Federal Trade Commission, Consumer Information

Crucial Steps to Take if Your Email Has Been Hacked

Many years ago Yahoo users fell victim to one of the largest data breaches in internet history.  Names, passwords and email addresses for every single customer account on the company’s servers were exposed in a cybersecurity attack.  This attack was very sophisticated – three billion users across multiple services under Yahoo’s umbrella were left vulnerable as a result of the hack.   In late 2017 the complete details surfaced after Yahoo’s parent company was made aware of the nature of the attack.

Whether you use services such as Yahoo Mail, or providers such as Microsoft, Google and Apple, you should be aware about the security of your own email address.
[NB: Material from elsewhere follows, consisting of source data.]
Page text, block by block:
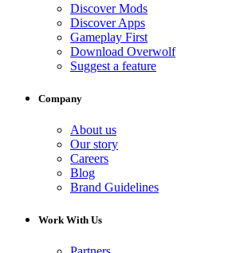
Discover Mods
Discover Apps
Gameplay First
Download Overwolf
Suggest a feature
Company
About us
Our story
Careers
Blog
Brand Guidelines
Work With Us
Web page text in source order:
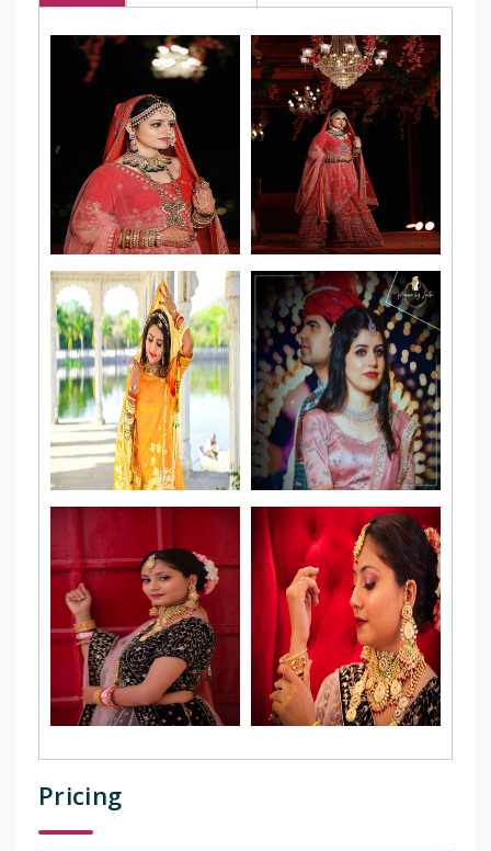
Pricing
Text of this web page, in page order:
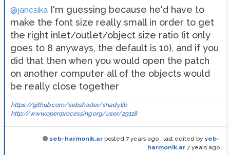
@jancsika I'm guessing because he'd have to
make the font size really small in order to get
the right inlet/outlet/object size ratio (it only
goes to 8 anyways, the default is 10), and if you
did that then when you would open the patch
on another computer all of the objects would
be really close together
https://github.com/sebshader/shadylib
http://www.openprocessing.org/user/29118
seb-harmonik.ar posted 7 years ago , last edited by seb-
harmonik.ar 7 years ago
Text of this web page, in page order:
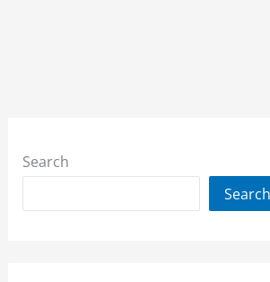
Search
Search
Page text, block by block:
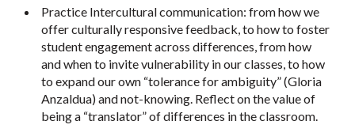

After all, your email may be the single most important digital asset you own.  All communication is typically related to your professional networks, personal relationships, and credentials for every other digital service for which you’ve signed up.   All of this data can be used for identity theft, financial fraud, a vehicle for spam, and blackmail.  While there are safeguards you can implement to deter cyber thieves from accessing your personal account, in a severe breach these best practices may not be enough to prevent your email account from being hacked.

If you suspect that you have been targeted, quick action on your behalf is always required to prevent further damage.  If you are in the office, communicate with your IT Administrator immediately.  If you are at home either contact an IT professional, or follow these steps to try and recover your compromised email account. (Remember, in a widespread and very severe breach, these best practices may not be enough to recover your account, and there may be future damages to recover from).

Try to change your password.  You will need to verify whether your email address is still accessible. Most hackers will immediately change your password to prevent you from using your account. If you are able to secure entry before this has been done, you can reduce the threat of further attacks.

  • Make sure your new password differs completely from your last one, and don’t reference any easily guessed personal details such as your birthday or your pet’s name. Ideally, your password should be at least 10 characters long, and it should include a special character and number.
  • In addition, you should look to change your answer to any secret questions used in the account recovery process. After doing so, confirm that the alternative email addresses and phone numbers associated with your email account are not changed.
  • If you are having trouble regaining control of the account, visit your mail provider’s site for instructions on recovering your account. Apple, Google, Microsoft and Yahoo all have guides on their sites, as should other email and internet service providers.

Email everyone on your contact list including business associates, family members and friends about the breach. Next, get in touch with your email provider and report the details. Not only will this alert them to future infiltration attempts, but they may also be able to provide you with further details about the incident and where the access attempts came from.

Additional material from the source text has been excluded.